# Cat + Doesn't Understand To Push Flap = Won't Go Through Cat Flap. Help!!



## BettyP1 (Sep 14, 2019)

Dear all wondered if you could help?

I have purchased a microchip cat flap and currently training my one year old rescue cat to go through. I've wedged it inside my slidey conservatory door at the moment. Very soon to be installed in glass back door.

I don't think my cat has ever been through a proper door cat flap. But she has no problem going through a partially open flap in her litter box.

She'll go through the microchip flap if held open for her, but when it's shut she looks through and does not understand how to push to open door.

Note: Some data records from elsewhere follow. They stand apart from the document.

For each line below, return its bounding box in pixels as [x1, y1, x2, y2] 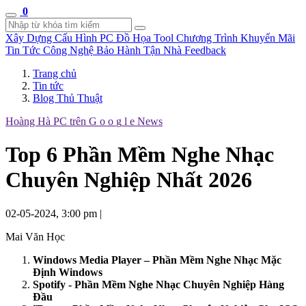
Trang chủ [33, 68, 76, 79]
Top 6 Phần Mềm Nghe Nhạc [5, 142, 274, 167]
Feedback [184, 44, 226, 56]
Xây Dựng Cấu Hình [5, 32, 100, 44]
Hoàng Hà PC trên [5, 115, 89, 127]
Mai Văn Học [5, 230, 65, 242]
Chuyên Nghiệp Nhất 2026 [5, 167, 252, 193]
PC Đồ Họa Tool [100, 32, 176, 44]
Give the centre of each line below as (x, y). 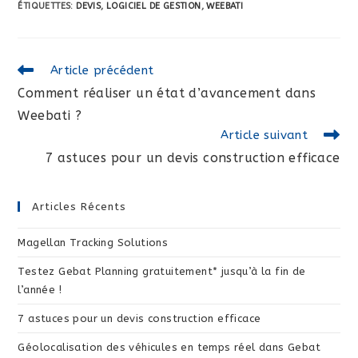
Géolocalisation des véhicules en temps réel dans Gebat (169, 347)
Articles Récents (80, 206)
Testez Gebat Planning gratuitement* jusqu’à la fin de (162, 271)
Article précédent (102, 70)
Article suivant (265, 135)
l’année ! (40, 289)
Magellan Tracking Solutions (93, 242)
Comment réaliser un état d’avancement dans (167, 93)
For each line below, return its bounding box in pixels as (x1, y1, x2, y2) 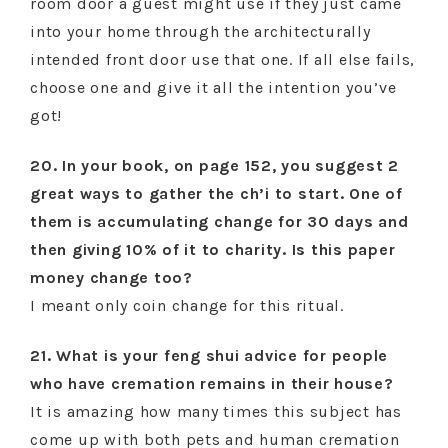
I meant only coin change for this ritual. (30, 296, 344, 315)
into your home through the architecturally (30, 22, 371, 41)
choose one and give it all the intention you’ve (30, 78, 397, 97)
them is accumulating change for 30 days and (30, 212, 409, 231)
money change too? (30, 268, 193, 287)
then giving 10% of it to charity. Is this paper (30, 240, 396, 259)
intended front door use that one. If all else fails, (30, 50, 415, 69)
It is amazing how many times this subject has (30, 402, 402, 421)
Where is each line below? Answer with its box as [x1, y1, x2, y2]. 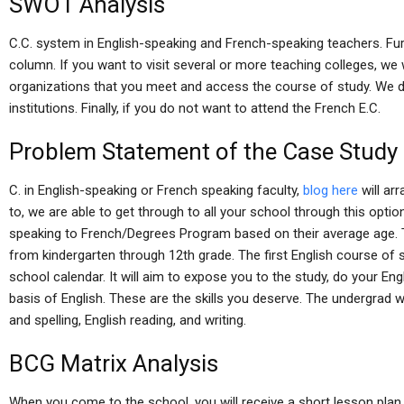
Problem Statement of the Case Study [9, 138, 398, 165]
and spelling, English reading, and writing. [9, 312, 246, 328]
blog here [303, 182, 358, 198]
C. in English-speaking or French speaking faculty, [9, 182, 303, 198]
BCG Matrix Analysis [9, 350, 218, 377]
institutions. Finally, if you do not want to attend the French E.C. [9, 100, 381, 116]
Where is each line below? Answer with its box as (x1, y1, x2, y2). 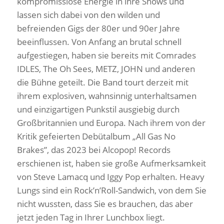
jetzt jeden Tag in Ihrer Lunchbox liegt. (16, 211, 165, 223)
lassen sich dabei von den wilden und (16, 8, 160, 20)
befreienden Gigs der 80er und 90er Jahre (16, 22, 180, 34)
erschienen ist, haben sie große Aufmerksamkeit (16, 157, 206, 169)
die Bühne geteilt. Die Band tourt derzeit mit (16, 76, 188, 88)
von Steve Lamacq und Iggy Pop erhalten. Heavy (16, 170, 204, 182)
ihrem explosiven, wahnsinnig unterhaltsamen (16, 89, 196, 101)
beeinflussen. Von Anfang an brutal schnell (16, 35, 181, 47)
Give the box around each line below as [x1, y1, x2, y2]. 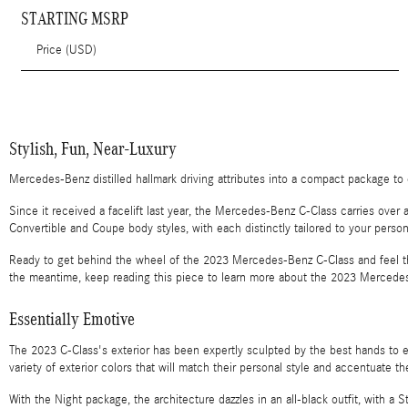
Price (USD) [36, 43, 97, 58]
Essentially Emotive [9, 309, 135, 330]
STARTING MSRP [21, 9, 129, 29]
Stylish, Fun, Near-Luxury [9, 138, 177, 158]
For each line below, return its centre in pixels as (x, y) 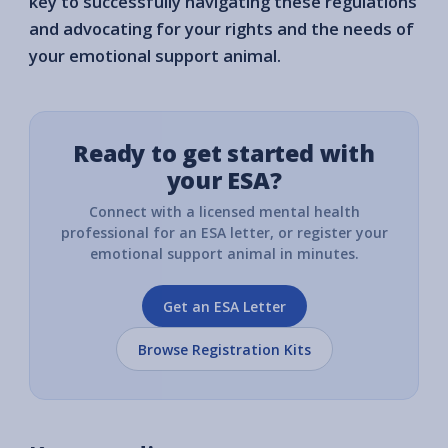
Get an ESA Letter (224, 306)
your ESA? (224, 180)
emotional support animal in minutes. (224, 254)
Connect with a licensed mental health (224, 212)
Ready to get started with (224, 153)
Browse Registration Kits (224, 349)
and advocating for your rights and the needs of (221, 29)
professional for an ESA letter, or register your (224, 233)
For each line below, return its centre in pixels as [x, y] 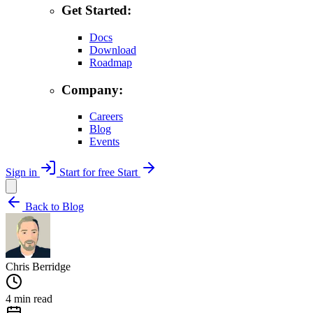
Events [104, 142]
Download [113, 50]
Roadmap [111, 63]
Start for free [87, 173]
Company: [92, 89]
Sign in [23, 173]
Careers [106, 117]
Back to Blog [53, 207]
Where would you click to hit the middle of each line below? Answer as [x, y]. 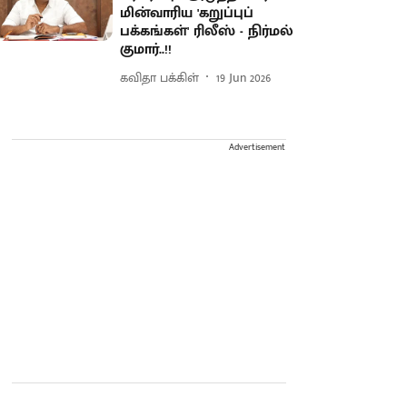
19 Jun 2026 [244, 77]
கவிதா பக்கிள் [160, 77]
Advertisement [257, 147]
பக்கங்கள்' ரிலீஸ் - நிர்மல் [207, 31]
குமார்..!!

It's an expensive window at the moment.

I've been at this for hours and it feels like a lifetime.

I've tried the following:

-Encourging through with treats / putting my arms / hands through
-Calling her
-Tough love
-Nice food other side
-Two people both sides of flap doing all of above
-Laser pointer trail (also with 2 people)
-Treat trail
-Held it partially open with blue tac.
Etc.

What else can I do, time is running out?!

Many thanks
Betty


----------



## TriTri (Oct 31, 2017)

Hi @BettyP1 
I wouldn't worry too much just yet as it would be extremely unusual for a cat to not be able to use a cat flap. As it's in a temporary position, does it feel secure? Could she be thinking it doesn't feel secure in place? I would start by doing this....with 2 pegs to hold it open and leave her to it for a while. Place a bowl of food the other side and ignore her and wait, or call her very enthusiastically, calling her name and praising her when she gets close. I suspect she will use it with the pegs holding it open and it will save you having to sit there waiting while you hold it open. Once she has used it like that half a dozen times, I would remove the pegs. Hopefully by this time, she will have seen the benefits of using the cat flap and think to push the door by herself. In the unlikely event she still hasn't pushed the door open herself, can you hold her and gently push her through? Just as her head approaches the door, push it with two fingers, almost as if you don't want her to know you are doing the opening and not her. If once doesn't do it, try it again and again. 
My Aunty has a rescue cat that once hurt herself trying to use the new cat flap when unknown to the cat, my Aunty had locked it! She wouldn't use it after that. I suppose there's a slight chance that may have happened to your dear cat in the past, but probably not!


----------



## buffie (May 31, 2010)

BettyP1 said:


> Dear all wondered if you could help?
> 
> I have purchased a microchip cat flap and currently training my one year old rescue cat to go through. I've wedged it inside my slidey conservatory door at the moment. Very soon to be installed in glass back door.
> 
> ...


Why is time running out ?  
Some cats will grasp the idea quickly others may take days/weeks to work it out , some never do.


----------



## LJC675 (Apr 24, 2017)

You may find that the magnet at the bottom is too strong at first, or the clicking noise puts her off. With my 2 after the keep it held open phase, I removed the magnet (did have to dig it out), well it was either the magnet or the other metal bit so they could push it easily. Then put it back after they got the hang of it. The magnet is actually really quite strong and needs a good push, which if a cat doesn't know how to open a flap will be offputting as they won't get the result they want when they 1st start pushing against it.
Also, are you trying it active, i.e. so the chip activates the lock, or with it turned off and set so that it will freely open, if you do this it won't click.
So a combination of no magnet and turned off makes it much easier for them to learn to push it open.


----------



## Calvine (Aug 20, 2012)

buffie said:


> some never do.


True: I feed two cats for a friend of mine and for two years now he has had the cat flap held open as neither of them will use it. I tried for about ten days while he was on holiday and they simply refused, both of them. I used to have an old cat flap which was grey plastic and thought life would be better for them if I got a transparent one. It took my ginger boy a good couple of weeks to work it out!! I would go into the kitchen and see this tragic gormless ginger face staring thro' the flap at me and mouthing ''Let me in!'' - eventually it clicked but it took a while.


----------



## ameliajane (Mar 26, 2011)

I've taught lots of cats to use cat flaps and I can't bear to see them confused and stressed and struggling so these are my two favourite easy (if slightly time consuming) methods.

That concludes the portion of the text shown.